ZWEIG: It turned out that there is a kind of penalty if you are a woman, if you are over 50 or if you care for people. This resulted in a great outcry in the media that this software was discriminatory. But that's not entirely true - because the heuristic used has learned from the labor market.

The software basically reveals discrimination, but it doesn't discriminate itself?

ZWEIG: Yes, it reveals the discrimination. Is she discriminating against herself? Well, the software initially has no participation at all, it “does” nothing in the sense of acting independently. But depending on the use of the software, the detected discrimination may now be passed on. According to the head of the AMS, the expected effect is that people who have been discriminated against by the labor market are now increasingly placed in the middle category by the algorithm - and are thus given particularly strong support. That would then be downright anti-discrimination, a kind of compensation movement.

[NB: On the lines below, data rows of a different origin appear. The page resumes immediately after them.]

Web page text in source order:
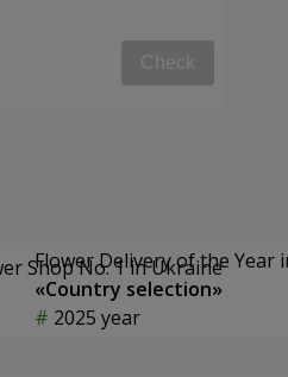
Check
Flower Delivery of the Year
«Country selection»
2025 year
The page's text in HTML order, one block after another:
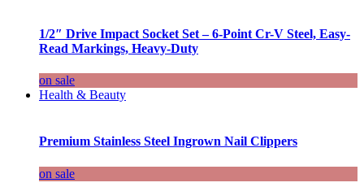
1/2″ Drive Impact Socket Set – 6-Point Cr-V Steel, Easy-
Read Markings, Heavy-Duty
on sale
Health & Beauty
Premium Stainless Steel Ingrown Nail Clippers
on sale
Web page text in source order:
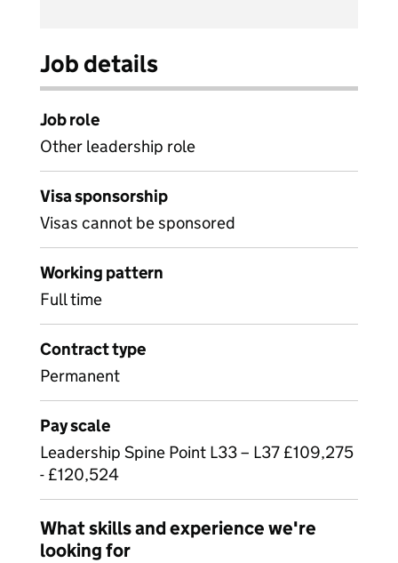
Job details
Job role
Other leadership role
Visa sponsorship
Visas cannot be sponsored
Working pattern
Full time
Contract type
Permanent
Pay scale
Leadership Spine Point L33 – L37 £109,275
- £120,524
What skills and experience we're
looking for
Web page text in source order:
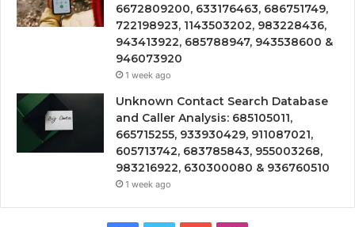
6672809200, 633176463, 686751749,
722198923, 1143503202, 983228436,
943413922, 685788947, 943538600 &
946073920
1 week ago
Unknown Contact Search Database
and Caller Analysis: 685105011,
665715255, 933930429, 911087021,
605713742, 683785843, 955003268,
983216922, 630300080 & 936760510
1 week ago
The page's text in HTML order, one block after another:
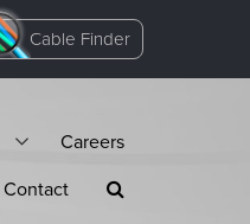
Cable Finder
Careers
Contact
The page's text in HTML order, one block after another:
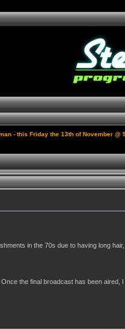
- this Friday the 13th of November @
in the 70s due to having long
the final broadcast has been aired,
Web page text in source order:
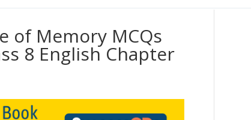
of Memory MCQs
8 English Chapter
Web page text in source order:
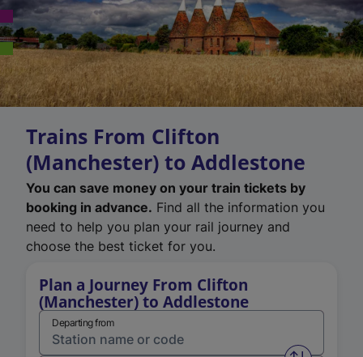
Trains From Clifton
(Manchester) to Addlestone
You can save money on your train tickets by
booking in advance. Find all the information you
need to help you plan your rail journey and
choose the best ticket for you.
Plan a Journey From Clifton
(Manchester) to Addlestone
Departing from
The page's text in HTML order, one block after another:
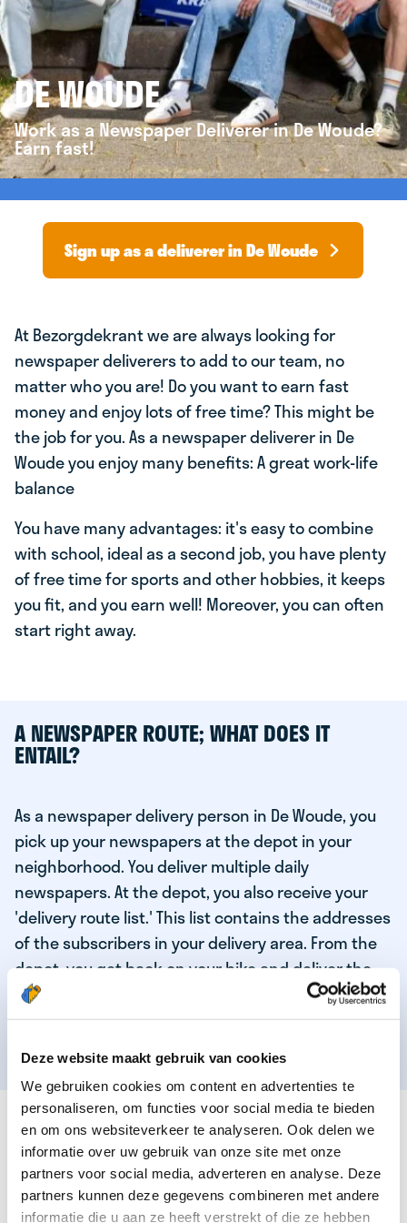
Deze website maakt gebruik van cookies
We gebruiken cookies om content en advertenties te
personaliseren, om functies voor social media te bieden
en om ons websiteverkeer te analyseren. Ook delen we
informatie over uw gebruik van onze site met onze
partners voor social media, adverteren en analyse. Deze
partners kunnen deze gegevens combineren met andere
informatie die u aan ze heeft verstrekt of die ze hebben
DE WOUDE
Work as a Newspaper Deliverer in De Woude?
Earn fast!
Sign up as a deliverer in De Woude
At Bezorgdekrant we are always looking for
newspaper deliverers to add to our team, no
matter who you are! Do you want to earn fast
money and enjoy lots of free time? This might be
the job for you. As a newspaper deliverer in De
Woude you enjoy many benefits: A great work-life
balance
You have many advantages: it's easy to combine
with school, ideal as a second job, you have plenty
of free time for sports and other hobbies, it keeps
you fit, and you earn well! Moreover, you can often
start right away.
A NEWSPAPER ROUTE; WHAT DOES IT
ENTAIL?
As a newspaper delivery person in De Woude, you
pick up your newspapers at the depot in your
neighborhood. You deliver multiple daily
newspapers. At the depot, you also receive your
'delivery route list.' This list contains the addresses
of the subscribers in your delivery area. From the
depot, you get back on your bike and deliver the
daily news to the subscribers! When you've
delivered your last newspaper, your work is done,
THESE ARE THE QUALITIES OF OUR TOP
NEWSPAPER DELIVERY PERSON:
You are responsible and independent.
You enjoy being active in the fresh air.
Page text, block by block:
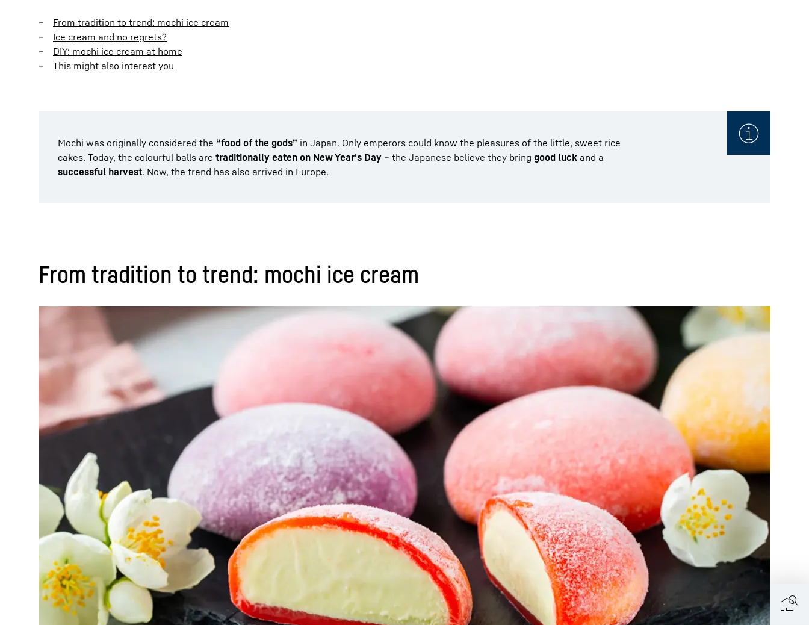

What can we learn from this Austrian example?

ZWEIG: In my opinion, there is only one way to find out whether such systems are helpful or not: We have to scientifically support them from the start and assess in the overall system whether the performance is really getting better or not. But that often fails because we don't even know how good people's decisions were beforehand. Often - for example in HR - the feeling prevails that people are not making good enough decisions. And then something should be done on this basis.

What's the problem with that?

ZWEIG: That results in actionism: A system is bought that is supposedly good and that has often already been trained on external data. I have a good example from the field of medicine: An AI system was tried out in many German clinics in pilot projects, which was supposed to support cancer diagnoses - and it actually did quite well. But the system also made strange suggestions. One reason for this could be that the system was trained in the United States, where doctors are financially involved in the drugs they prescribe. The computer learned this, of course, and in some cases decided on special medication. What I mean by that: You can't just train these systems anywhere and just go shopping.

Is it good that you can't just buy some pre-trained AI system?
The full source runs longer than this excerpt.